Lydia Flem repart en
exploration vers les rapports entre les générations. Dans Comment j’ai vidé la maison de mes parents, elle inscrivait les
objets dans le cours de la vie, les rattachait à des souvenirs, leur fixait une
place dans le deuil. Il est encore question de séparation dans son nouveau
livre, au titre en écho : Comment je
me suis séparée de ma fille et de mon quasi-fils évoque le moment où les
enfants quittent le foyer familial pour voler de leurs propres ailes.
Alice au pays des merveilles
ponctue l’ouvrage : en passant de l’autre côté du miroir, Lydia Flem dit
la confiance qu’elle place dans la littérature, dont « on ne sort jamais indemne. » Elle ajoute : « L’art nous transforme. »
Mais il faut bien, malgré tout, tenir compte du principe de réalité et offrir à
sa fille de se frotter au monde, de découvrir ses forces et ses faiblesses pour
s’en faire des armes. Pousser l’oiseau hors du nid, un acte nécessaire et
difficile. La raison le commande. Le cœur le refuse, qui transmet curieusement
sa révolte à… l’estomac : il « produisait
des larmes acides à se tordre de douleur. »
Sophie part donc en
Angleterre. Les adieux sont brefs, à peine vingt minutes avec la famille
d’accueil. « Tels deux marionnettes,
deux automates sans volonté propre, nous sommes sortis. Nous ne nous
appartenions plus, flottants comme dans un rêve absurde. Mrs. Smith referma la
porte derrière nous. Nous étions dehors, notre fille dedans. »
Ensuite, la douleur de
l’absence. Et, pour l’évacuer au moins en partie, une tentative d’écrire au
plus près les sensations de cette période difficile. « Je ne voulais ni tenir un journal ni rédiger un roman, mais
inventer une autre forme, hybride, plus ouverte, plus insaisissable, souple,
comme les plis de la pensée, vivante comme les perceptions en mouvement, qui
relieraient les mots aux émotions. Une sorte de non-fiction novel, un roman qui ne serait pas une fiction,
une vérité qui serait de la littérature. »
L’écrivaine revient aux
premiers temps de sa maternité, cite des pages écrites à deux voix, avec le
père de Sophie, reprend d’un livre précédent (La voix des amants) des paragraphes qui appartenaient déjà à sa
fille. Ancré dans les années passées, le texte se nourrit à la fois du
quotidien et de la signification profonde de gestes simples. Acheter un nouveau
portefeuille, c’est retrouver dans le précédent des papiers dont on ne savait
même plus qu’ils s’y trouvaient. Parmi eux, le carnet de vaccination de Sophie,
rangé parmi d’autres documents depuis presque vingt ans. « Etait-il donc si difficile de renoncer à ce lien archaïque, de
protection, d’attention incessante, de complicité sans fin ? »

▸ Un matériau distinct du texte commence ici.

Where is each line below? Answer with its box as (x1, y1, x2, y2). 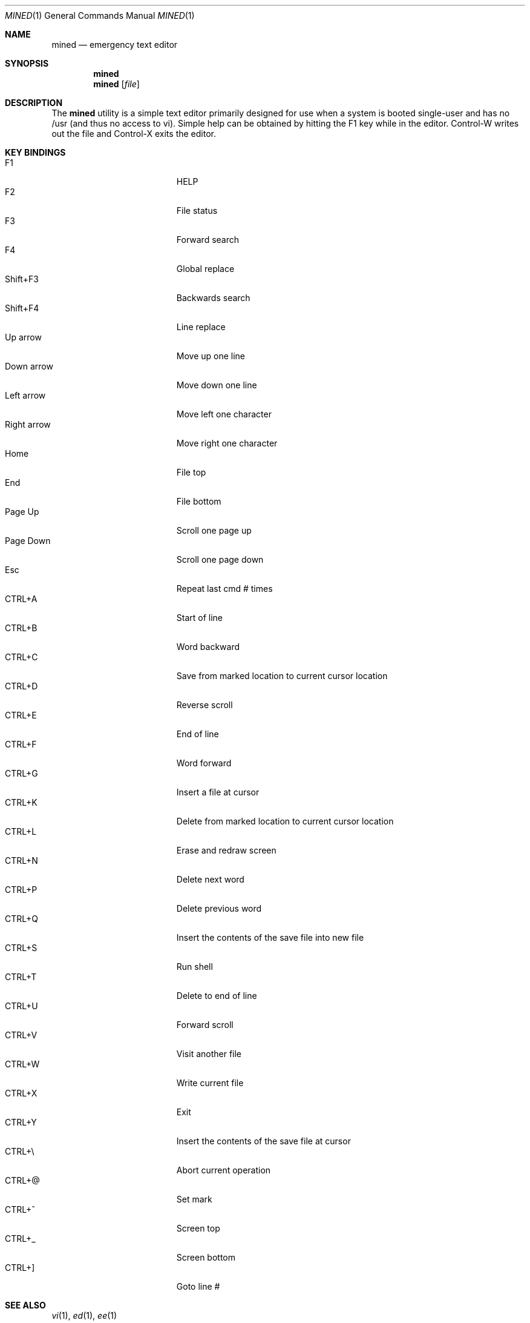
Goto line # (176, 1281, 220, 1291)
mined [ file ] (93, 79, 140, 89)
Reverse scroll (176, 700, 233, 710)
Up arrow (5, 332, 42, 342)
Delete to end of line (176, 990, 257, 1001)
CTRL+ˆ (5, 1204, 36, 1215)
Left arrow (5, 390, 46, 400)
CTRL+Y (5, 1117, 37, 1127)
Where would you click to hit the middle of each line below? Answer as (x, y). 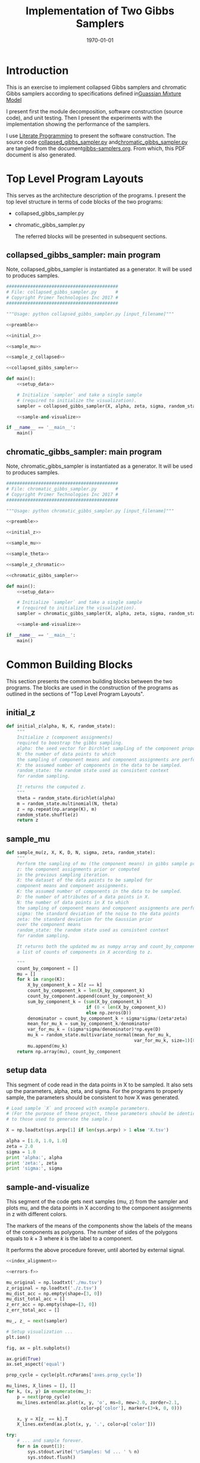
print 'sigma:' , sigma (34, 1169)
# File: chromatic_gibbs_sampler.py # (62, 489)
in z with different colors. (37, 1214)
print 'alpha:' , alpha (34, 1158)
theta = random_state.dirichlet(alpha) (66, 798)
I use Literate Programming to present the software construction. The (91, 135)
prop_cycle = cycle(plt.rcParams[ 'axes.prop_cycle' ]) (74, 1375)
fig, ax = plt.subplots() (38, 1348)

Lydia Flem s’interroge sans
cesse. Son expérience l’amène à se demander quelle mère elle a été, est et
sera. Quelle fille aussi, envers sa propre mère, tant les liens perdurent
au-delà des disparitions. En scrutant avec attention les aspérités de
l’existence, en les redessinant par les mots, elle trouve le moyen de tenir les
larmes à distance. Et probablement consolera-t-elle ses lecteurs ou, davantage,
ses lectrices, plus sensibles à la complicité des mères.
D’autant que l’histoire,
puisque c’en est une, finit plutôt bien : « Nous savions désormais que se séparer, ce n’était pas se
perdre. »
Quant
au « quasi-fils », plus âgé que Sophie, il est beaucoup moins présent
que celle-ci. Sa silhouette passe néanmoins de temps à autre, dans un identique
mouvement d’éloignement qui n’en est pas un. Familles, je vous aime.